By Matthew Dublin
It turns out that Amazon’s big failure last week was caused by a malfunction of the storage service-the Elastic Block Storage, a replicated storage resource for Amazon’s EC2 virtual compute instances.
Amazon finally came clean with an lengthy report on their Amazon Web Services blog detailing how a series of errors led to the widespread service outage. Basically a network change that occurred on April 21, intended to upgrade capacity, kicked off a domino effect of complicated failures.
The upgrade essentially resulted in a mistake where the primary network data traffic was shifted to a slower, secondary network, which couldn’t handle the amount of data. It took about 12 hours for an Amazon team to get control of the networking hiccup but then the real issue was recovering customer data, a significant amount of which is reported to be permanently lost. While Amazon’s usual protocol when a node fails is to replicate the data on the node before it is reused, the replication mechanisms were maxed out and adding physical capacity to accommodate the replication took the team two days to set up.

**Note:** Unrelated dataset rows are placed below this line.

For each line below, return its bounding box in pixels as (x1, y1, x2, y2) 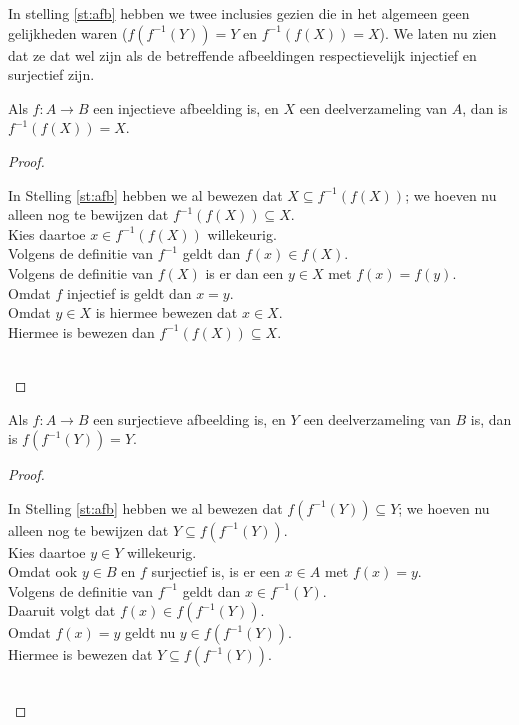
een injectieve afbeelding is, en (93, 97, 279, 118)
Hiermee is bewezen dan (8, 321, 155, 342)
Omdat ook (8, 561, 78, 582)
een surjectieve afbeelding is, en (93, 408, 286, 429)
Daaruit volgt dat (8, 600, 116, 621)
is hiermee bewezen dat (95, 302, 238, 323)
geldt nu (125, 622, 176, 643)
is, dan (470, 408, 512, 429)
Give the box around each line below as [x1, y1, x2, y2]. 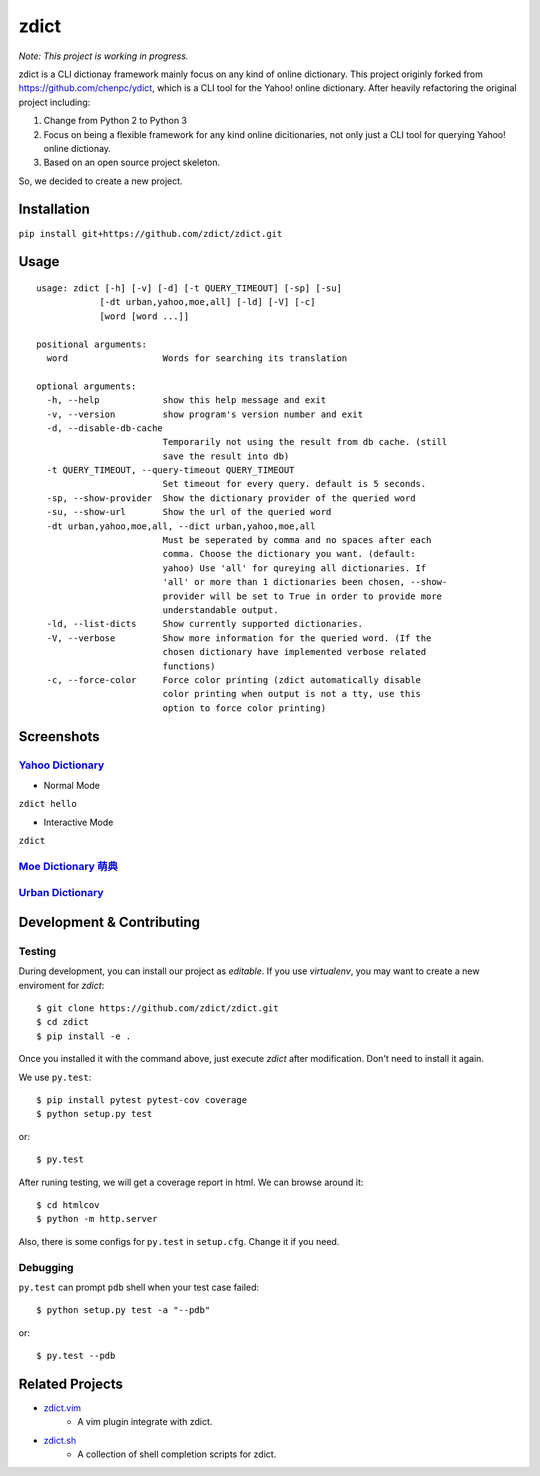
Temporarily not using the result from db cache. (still [162, 436, 448, 448]
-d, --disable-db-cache [46, 422, 164, 434]
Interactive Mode [43, 816, 114, 828]
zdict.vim [43, 1402, 82, 1414]
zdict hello [18, 798, 77, 810]
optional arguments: [36, 380, 137, 392]
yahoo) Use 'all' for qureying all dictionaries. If [162, 562, 427, 574]
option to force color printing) [162, 702, 327, 714]
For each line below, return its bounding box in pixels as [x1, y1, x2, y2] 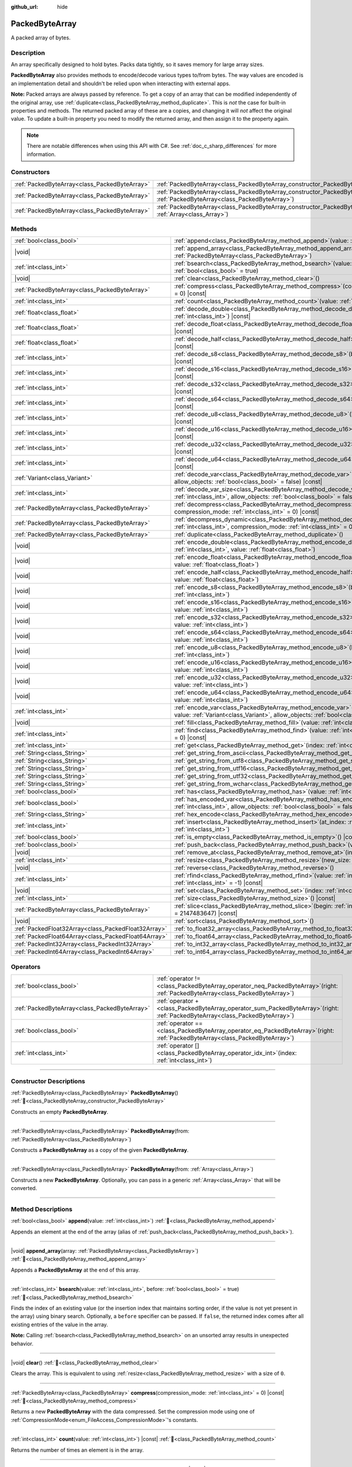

Some of the lessons learned are the need for an improved network upgrade process, including more available free capacity in each EBS cluster, as well as improved isolation between zones. Despite all the “I told you so” chatter from skeptics of the cloud, StorageMojo contends that the Amazon’s team response was commendable and that ultimately, the question is not about the reliability of public clouds, like Amazon’s EC2, versus a private cloud, but rather, the type of architectures that can be implemented. While traditional large-scale networks have been built with a focus on Mean Time Between Failure, clouds are designed with fast Mean Time To Repair in mind.
The AWS team concludes their failure novella with a sincere apology and promise of credit for affected users.